Com apoio de João Carlos Bacelar e de César Borges, Luciano tem autonomia para conduzir destinos do PR em Vitória da Conquista
LEIA A ENTREVISTA NA ÍNTEGRA:
O ROMPIMENTO COM DILMA: “A reunião que a executiva nacional teve essa semana, em Brasília, à qual o presidente do PR baiano, César Borges, esteve presente, e da qual nós deputados federais participamos, definiu-se que os Estados vão ter autonomia. Inclusive vamos regionalizar o programa nacional do partido, vamos aproveitar nosso tempo de inserção e colocar nossos candidatos a prefeitos e a vereadores, ao invés de ficar só na figura nacional. Como vocês têm visto aí, esses últimos dias o Congresso Nacional passou por uma crise política muito forte; a presidenta Dilma, que a gente elegeu e de cujo governo eu tenho orgulho em apoiar no Congresso Nacional, deu alguns deslizes, e isso tem que ser dito. Há uma instabilidade da base a ponto de a Lei Geral da Copa não ter sido votada essa semana por falta de quórum. Desde que foram trocados os líderes no Senado e na Câmara, isso gerou um burburinho. O PR estava numa postura independente mas está voltando para a base do governo Dilma, do qual não deveria ter saído porque quando nós apoiamos o governo Dilma ela tinha 18 pontos abaixo do Serra e nós fomos o segundo partido a apoiá-la, primeiro foi o PT, depois o PR. O PMDB estava dividido, o PP está dividido, o PDT ficou do outro lado, então é justo que o partido participe do governo, que ajude ela a governar”.
A QUEDA DE ALFREDO NASCIMENTO: “Com a saída do deputado Alfredo Nascimento do Ministério do Transporte, o partido ficou meio desconexo junto à governança na área federal, mas acredito que com os ânimos acalmados, os bombeiros de plantão, dos quais faço parte, até porque não quero romper com o governo federal, tenho relacionamento bom com os ministros, tenho carinho muito grande pela presidenta e sou um voto contrário no partido contra o rompimento”.
AUTONOMIA DE LUCIANO GOMES: “Eu sempre defendi que o partido só é forte quando dá autonomia aos seus membros, aos seus dirigentes. Como o PR não aceita imposição da nacional junto ao Estado, automaticamente nos municípios não poderá ter essa imposição. Quando o vereador Luciano da Limeira assumiu a presidência do partido aqui no município, ele foi o melhor presidente que tivemos aqui, com todo respeito ao meu amigo ex-deputado Coriolano Sales, que presidiu o partido aqui, mas foi Luciano quem organizou, um rapaz de futuro. Luciano é uma espécie de mini prefeito aqui em Conquista, haja visto como ele trabalha nos povoados”0.

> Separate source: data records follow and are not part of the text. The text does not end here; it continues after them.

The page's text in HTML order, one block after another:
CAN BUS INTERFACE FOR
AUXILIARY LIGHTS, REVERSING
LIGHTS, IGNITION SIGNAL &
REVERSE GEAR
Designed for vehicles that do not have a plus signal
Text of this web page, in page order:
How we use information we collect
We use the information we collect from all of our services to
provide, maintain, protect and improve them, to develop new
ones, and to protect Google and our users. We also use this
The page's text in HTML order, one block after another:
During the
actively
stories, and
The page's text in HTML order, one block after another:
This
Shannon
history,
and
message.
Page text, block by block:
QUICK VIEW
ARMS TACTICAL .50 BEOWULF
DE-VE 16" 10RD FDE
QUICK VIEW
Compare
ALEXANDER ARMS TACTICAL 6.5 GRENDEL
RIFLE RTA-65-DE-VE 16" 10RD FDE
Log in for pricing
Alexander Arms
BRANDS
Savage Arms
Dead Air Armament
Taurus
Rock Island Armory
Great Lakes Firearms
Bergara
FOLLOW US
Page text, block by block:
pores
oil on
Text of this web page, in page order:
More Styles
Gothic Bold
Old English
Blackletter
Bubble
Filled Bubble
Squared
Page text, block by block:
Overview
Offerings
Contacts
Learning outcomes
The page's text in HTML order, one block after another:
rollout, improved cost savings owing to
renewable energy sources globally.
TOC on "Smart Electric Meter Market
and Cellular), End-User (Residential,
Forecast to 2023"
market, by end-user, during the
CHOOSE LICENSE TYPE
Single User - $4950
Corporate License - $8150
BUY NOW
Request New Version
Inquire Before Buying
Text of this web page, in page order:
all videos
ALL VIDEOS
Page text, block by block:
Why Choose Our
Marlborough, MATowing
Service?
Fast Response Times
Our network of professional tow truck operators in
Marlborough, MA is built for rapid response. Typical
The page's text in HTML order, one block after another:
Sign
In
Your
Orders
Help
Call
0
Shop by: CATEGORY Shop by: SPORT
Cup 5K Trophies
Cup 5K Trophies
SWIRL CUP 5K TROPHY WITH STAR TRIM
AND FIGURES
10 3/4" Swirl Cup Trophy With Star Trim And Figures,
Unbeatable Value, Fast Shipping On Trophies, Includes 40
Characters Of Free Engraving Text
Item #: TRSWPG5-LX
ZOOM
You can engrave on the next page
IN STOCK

OS NEROS: “Eu disse ao senador César Borges que era justo que o Luciano conduzisse os destinos do PR em Vitória da Conquista e o senador nos concedeu que ele continuasse com o diretório. Acredito que isso vai apaziguar, vamos para o denominador comum; a tendência é que o partido nacionalmente resolva suas pendências junto ao governo federal e quando tudo isso for resolvido a situação ficará normal aqui no Estado da Bahia. Então, não vamos precipitar, as convenções ainda vão acontecer em junho, temos aí mais três meses. Eu espero que os “Neros”, que estão querendo tocar fogo na gasolina aqui na política de Vitória da Conquista para criar fato novo, não venham querer usar o Partido da República para isso”.

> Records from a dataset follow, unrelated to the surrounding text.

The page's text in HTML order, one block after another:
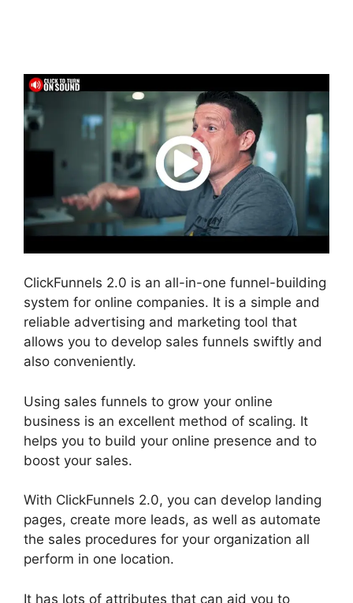
ClickFunnels 2.0 is an all-in-one funnel-building
system for online companies. It is a simple and
reliable advertising and marketing tool that
allows you to develop sales funnels swiftly and
also conveniently.
Using sales funnels to grow your online
business is an excellent method of scaling. It
helps you to build your online presence and to
boost your sales.
With ClickFunnels 2.0, you can develop landing
pages, create more leads, as well as automate
the sales procedures for your organization all
perform in one location.
It has lots of attributes that can aid you to
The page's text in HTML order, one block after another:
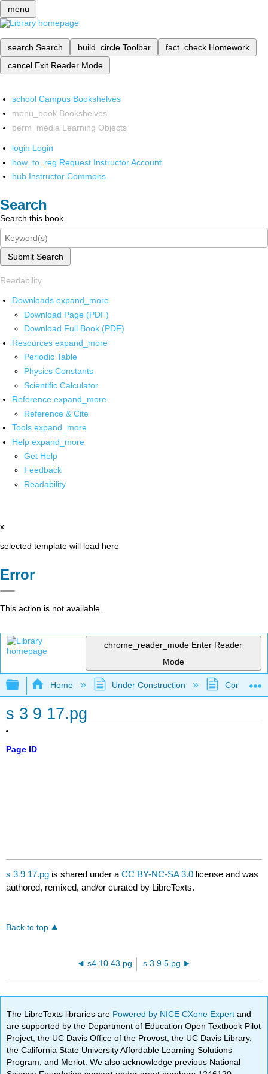
menu
search Search build_circle Toolbar fact_check Homework
cancel Exit Reader Mode
school Campus Bookshelves
menu_book Bookshelves
perm_media Learning Objects
login Login
how_to_reg Request Instructor Account
hub Instructor Commons
Search
Search this book
Submit Search
Readability
Downloads expand_more
Download Page (PDF)
Download Full Book (PDF)
Resources expand_more
Periodic Table
Physics Constants
Scientific Calculator
Reference expand_more
Reference & Cite
Tools expand_more
Help expand_more
Get Help
Feedback
Readability
x
selected template will load here
Error
This action is not available.
chrome_reader_mode Enter Reader
Mode
Expand/collapse global hierarchy
Home Under Construction
s 3 9 17.pg
Page ID
s 3 9 17.pg is shared under aCC BY-NC-SA 3.0 license and was
authored, remixed, and/or curated by LibreTexts.
Back to top
s4 10 43.pg s 3 9 5.pg
The LibreTexts libraries are Powered by NICE CXone Expertand
are supported by the Department of Education Open Textbook Pilot
Project, the UC Davis Office of the Provost, the UC Davis Library,
the California State University Affordable Learning Solutions
Program, and Merlot. We also acknowledge previous National

PARTIDO DE ALUGUEL: “Como representante do PR em Vitória da Conquista, não irei admitir que nenhuma autoridade política, nenhum deputado estadual venha querer influenciar na relação do partido com o município de Vitória da Conquista. O ex-senador César Borges é uma pessoa de fino trato e se, porventura, tivesse que ter qualquer modificação, a primeira pessoa a chamar seria a mim para ter essa conversa. Isso nunca aconteceu sobre os rumos de Vitória da Conquista. Não admito que venham intrusos, pessoas que não tem representatividade nenhuma, venham colocar lenha na fogueira. Esses têm que ser expulsos no voto. O partido aqui não pode ser apêndice, não pode ser de aluguel, tem que ter autonomia, tem que ser respeitado, tem que crescer como está crescendo”.